Whatever. It’s the future. The moon is partially blown up. There’s a big giant triangle in the sky. Jack Harper tells us that the aliens came, that we won, but the planet got destroyed in the process. So everybody moved to one of Saturn’s moons. Harper is part of a two-person operation, the only ones left behind, the cleanup crew.
I hesitate to say too much more about the plot, because it’s actually a pretty cool story, one that almost necessitates the viewer not knowing anything about it beforehand. If I had to describe it like something else, I’d say it’s about one cup Vanilla Sky, sifted with several heaping teaspoons of The Matrix, with a pinch of Star Wars fight scenes mixed in. After all of these dry ingredients are blended thoroughly, the whole mass is then combined with fifty percent … well, I’m not going to tell you which movie, because again, that would reveal way, way too much. But once you see what they’re doing in Oblivion, it’s obvious. (If you want to be spoiled, just read the New York Times review.) In fact, if Oblivion weren’t actually a decent film, I’d kind of want to call it a rip-off, not entirely, but yeah, fifty percent.
But Oblivion is a pretty good film, which kind of took me by surprise. I guess it’s Tom Cruise’s fault really. The man isn’t even a man anymore, he’s something post-human. He doesn’t age, he’s done like a million huge blockbusters, and he’s sitting in the cockpit of Scientology Inc. When I see Tom Cruise in a movie, I don’t see Jack Harper, or whatever role he’s trying to play, I just see Tom Cruise, jumping up and down on Oprah’s couch, scolding Brooke Shields for taking antidepressants.
And so before the plot really gets going, before we start to figure out exactly what’s going on, Oblivion doesn’t feel like a real movie at all. You know when you’re watching a TV show, and the characters are watching some over the top sci-fi movie on their TV? That’s what this feels like. It feels like you’re watching Ted, but instead of just showing five seconds or so of that Flash Gordon movie, you wind up having to watch the entire thing.
But, and again, I felt the same way watching Vanilla Sky, once you get past Tom Cruise, once you start to look at what’s going on, why the characters are doing what they’re doing, why Jack Harper wears an old Yankees cap every time he descends to the planet, why Morgan Freeman gets prime billing even though his Morpheus-lite character only plays a somewhat minor role, what you’re left with is a nice little film.

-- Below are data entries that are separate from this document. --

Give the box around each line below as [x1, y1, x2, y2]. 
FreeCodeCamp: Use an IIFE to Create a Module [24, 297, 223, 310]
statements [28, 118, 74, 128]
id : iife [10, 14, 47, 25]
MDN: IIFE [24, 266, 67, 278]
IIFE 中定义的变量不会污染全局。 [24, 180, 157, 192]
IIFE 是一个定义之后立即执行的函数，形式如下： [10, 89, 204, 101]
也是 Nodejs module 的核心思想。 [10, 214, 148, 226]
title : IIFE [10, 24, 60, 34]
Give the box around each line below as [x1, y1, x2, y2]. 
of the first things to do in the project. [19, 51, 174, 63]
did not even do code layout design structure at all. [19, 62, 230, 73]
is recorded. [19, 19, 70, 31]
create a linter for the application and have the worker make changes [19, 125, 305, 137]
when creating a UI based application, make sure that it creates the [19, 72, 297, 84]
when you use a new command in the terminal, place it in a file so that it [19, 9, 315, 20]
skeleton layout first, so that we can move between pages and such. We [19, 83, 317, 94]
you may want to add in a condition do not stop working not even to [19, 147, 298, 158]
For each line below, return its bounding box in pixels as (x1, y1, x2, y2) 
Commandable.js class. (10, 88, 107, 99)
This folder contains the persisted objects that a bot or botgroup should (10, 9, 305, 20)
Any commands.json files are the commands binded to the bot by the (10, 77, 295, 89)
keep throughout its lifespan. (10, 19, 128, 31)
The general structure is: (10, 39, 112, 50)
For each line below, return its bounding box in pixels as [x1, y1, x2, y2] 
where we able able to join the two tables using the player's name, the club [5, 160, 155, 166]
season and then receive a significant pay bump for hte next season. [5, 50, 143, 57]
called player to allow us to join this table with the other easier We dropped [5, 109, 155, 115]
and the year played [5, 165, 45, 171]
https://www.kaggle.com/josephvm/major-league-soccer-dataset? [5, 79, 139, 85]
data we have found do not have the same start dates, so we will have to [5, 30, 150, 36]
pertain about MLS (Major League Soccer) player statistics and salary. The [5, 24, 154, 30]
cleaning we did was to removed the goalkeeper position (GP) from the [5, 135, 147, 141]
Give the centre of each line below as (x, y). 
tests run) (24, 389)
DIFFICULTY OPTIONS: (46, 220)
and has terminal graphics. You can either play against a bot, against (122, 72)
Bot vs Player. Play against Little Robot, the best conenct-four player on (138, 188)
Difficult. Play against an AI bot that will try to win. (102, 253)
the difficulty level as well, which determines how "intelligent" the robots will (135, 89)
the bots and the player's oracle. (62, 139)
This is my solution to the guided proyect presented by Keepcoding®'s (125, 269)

It’s everything that I love about sci-fi as a genre. You’re treated to visions of how tomorrow may or may not look. You’re presented with themes and concepts that at once incorporate while at the same time transcend the futuristic technology that paints the backdrop of the story. You’re constantly questioning everything, motives, relationships, the very essence of reality.

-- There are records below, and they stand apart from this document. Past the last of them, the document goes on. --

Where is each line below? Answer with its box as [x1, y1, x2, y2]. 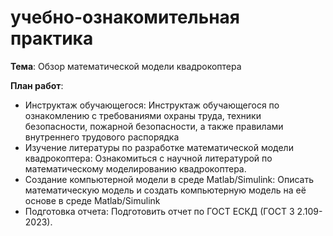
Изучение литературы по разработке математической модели [24, 141, 294, 153]
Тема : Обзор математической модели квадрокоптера [10, 60, 242, 72]
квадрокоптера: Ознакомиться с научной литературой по [24, 152, 273, 164]
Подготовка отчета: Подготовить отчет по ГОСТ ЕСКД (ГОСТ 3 [24, 205, 295, 217]
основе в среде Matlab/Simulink [24, 194, 161, 206]
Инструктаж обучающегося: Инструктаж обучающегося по [24, 99, 280, 111]
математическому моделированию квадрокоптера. [24, 162, 247, 175]
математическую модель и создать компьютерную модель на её [24, 184, 307, 196]
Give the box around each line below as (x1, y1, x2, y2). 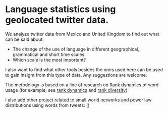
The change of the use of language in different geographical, (12, 46, 140, 52)
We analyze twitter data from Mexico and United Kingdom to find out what (5, 31, 160, 37)
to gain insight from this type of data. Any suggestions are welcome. (5, 72, 147, 78)
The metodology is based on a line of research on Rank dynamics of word (5, 82, 159, 88)
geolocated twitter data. (5, 14, 109, 26)
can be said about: (5, 36, 44, 42)
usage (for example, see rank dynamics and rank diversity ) (5, 87, 128, 93)
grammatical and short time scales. (12, 51, 86, 58)
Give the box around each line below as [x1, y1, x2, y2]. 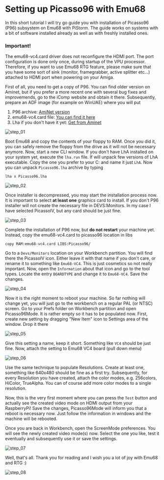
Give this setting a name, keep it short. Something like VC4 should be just [5, 340, 151, 347]
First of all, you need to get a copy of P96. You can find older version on [5, 84, 150, 90]
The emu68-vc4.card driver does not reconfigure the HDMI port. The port [5, 53, 154, 59]
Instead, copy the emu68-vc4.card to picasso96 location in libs [5, 232, 133, 238]
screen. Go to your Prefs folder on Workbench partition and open [5, 306, 136, 312]
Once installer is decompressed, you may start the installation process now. [5, 192, 158, 198]
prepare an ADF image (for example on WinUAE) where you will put [5, 100, 141, 106]
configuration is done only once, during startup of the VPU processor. [5, 59, 146, 65]
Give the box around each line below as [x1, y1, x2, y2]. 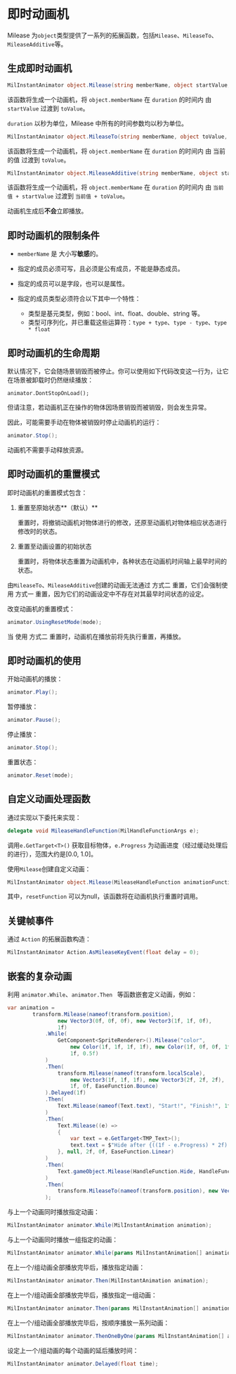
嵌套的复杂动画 [7, 970, 72, 982]
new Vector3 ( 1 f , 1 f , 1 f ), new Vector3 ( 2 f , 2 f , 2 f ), [70, 1076, 225, 1083]
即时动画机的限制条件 [7, 230, 100, 242]
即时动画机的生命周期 [7, 346, 100, 359]
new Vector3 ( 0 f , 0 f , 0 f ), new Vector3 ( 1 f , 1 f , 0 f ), [57, 1017, 212, 1025]
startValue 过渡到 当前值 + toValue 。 [22, 192, 129, 201]
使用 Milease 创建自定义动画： [7, 864, 91, 873]
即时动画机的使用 [7, 654, 81, 666]

Which isn’t to say it’s a perfect movie. There’s a fair share of cheesy one-liners. Like a lot of non-franchised sci-fi, the costumes and settings have a hard time trying not to evoke Star Wars and Star Trek, and as a result, sometimes the future winds up looking a little too boring, a whole quart of plain nonfat yogurt, and not even the trendy Greek kind, just regular Dannon.
My advice: don’t read anything about the movie, you know, aside from this review which, if you’ve made it to this last paragraph, you’ve already read all of it. But that’s fine, because I didn’t tell you to abstain from reviews until right now. Self-serving? A little, yeah. But seriously, just go watch the movie. Don’t question anything until the end. It’s actually kind of cool.